- _Work to complete_: Without copying the images, write out all the entries below verbatim.

=======

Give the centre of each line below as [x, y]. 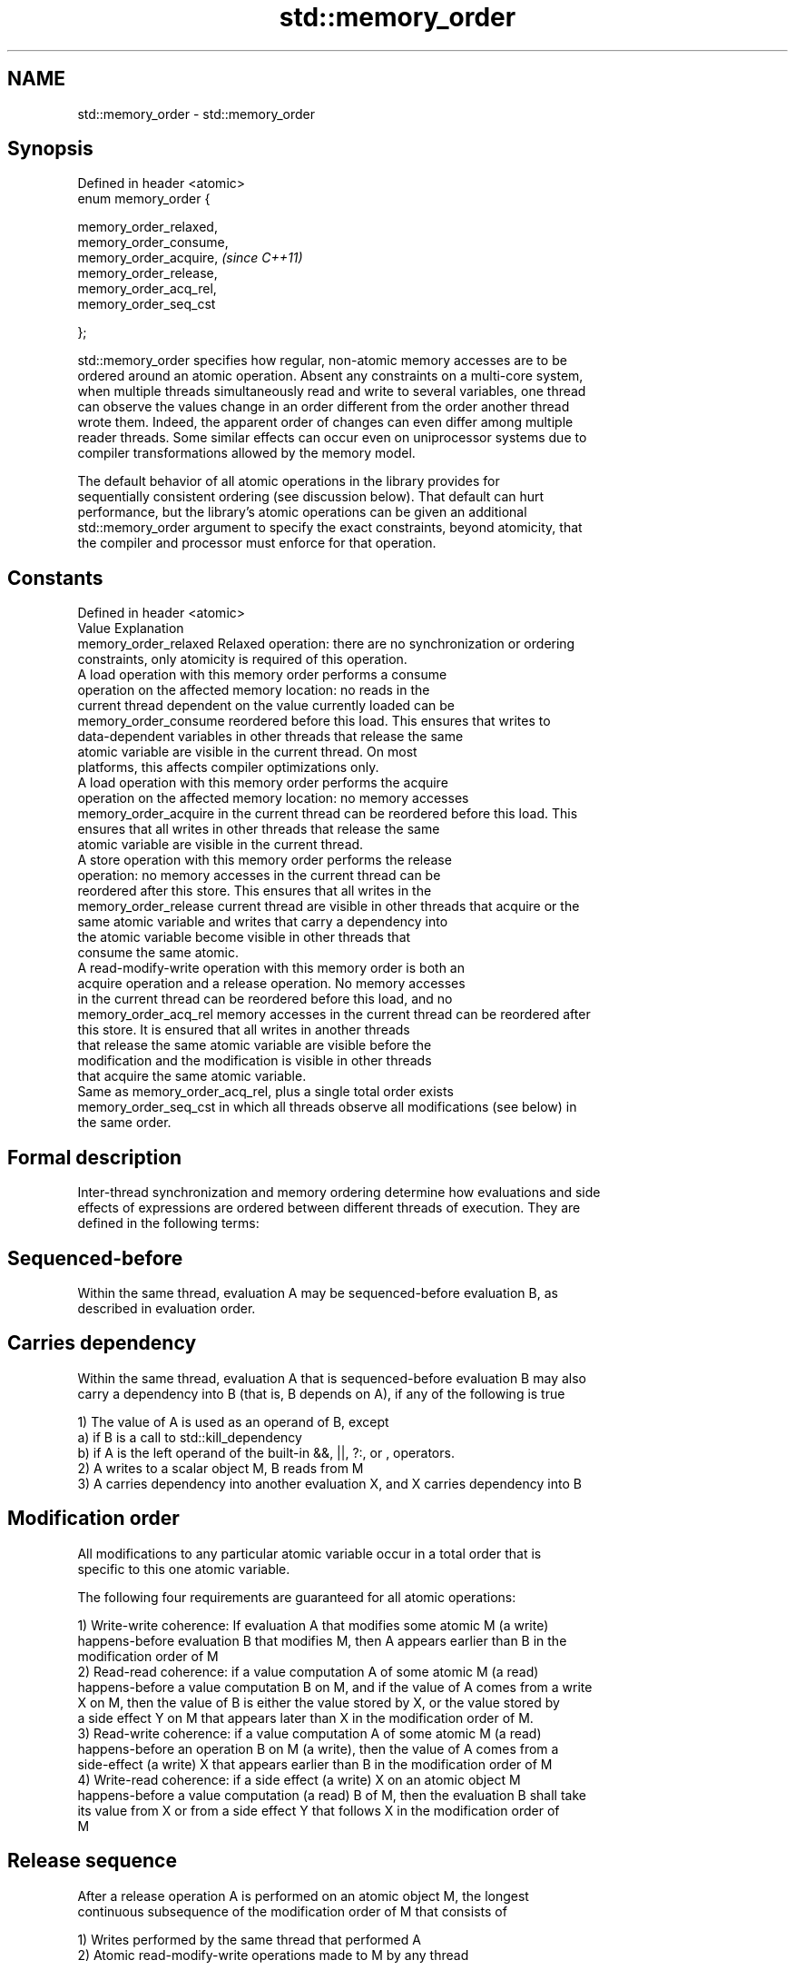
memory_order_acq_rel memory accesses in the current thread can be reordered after [334, 1015]
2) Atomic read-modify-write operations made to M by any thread [273, 1955]
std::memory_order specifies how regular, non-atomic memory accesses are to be [322, 361]
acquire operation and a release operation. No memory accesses [271, 984]
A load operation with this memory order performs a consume [262, 675]
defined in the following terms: [168, 1223]
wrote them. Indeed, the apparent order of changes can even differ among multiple [325, 422]
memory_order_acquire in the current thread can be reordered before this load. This [328, 814]
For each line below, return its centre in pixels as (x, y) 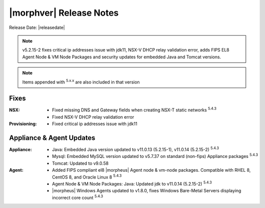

=======

- _Exercise response_:
Give the centre of each line below as [x, y]. 
memory_order_acq_rel memory accesses in the current thread can be reordered after [334, 1015]
2) Atomic read-modify-write operations made to M by any thread [273, 1955]
std::memory_order specifies how regular, non-atomic memory accesses are to be [322, 361]
acquire operation and a release operation. No memory accesses [271, 984]
A load operation with this memory order performs a consume [262, 675]
defined in the following terms: [168, 1223]
wrote them. Indeed, the apparent order of changes can even differ among multiple [325, 422]
memory_order_acquire in the current thread can be reordered before this load. This [328, 814]
For each line below, return its centre in pixels as (x, y) 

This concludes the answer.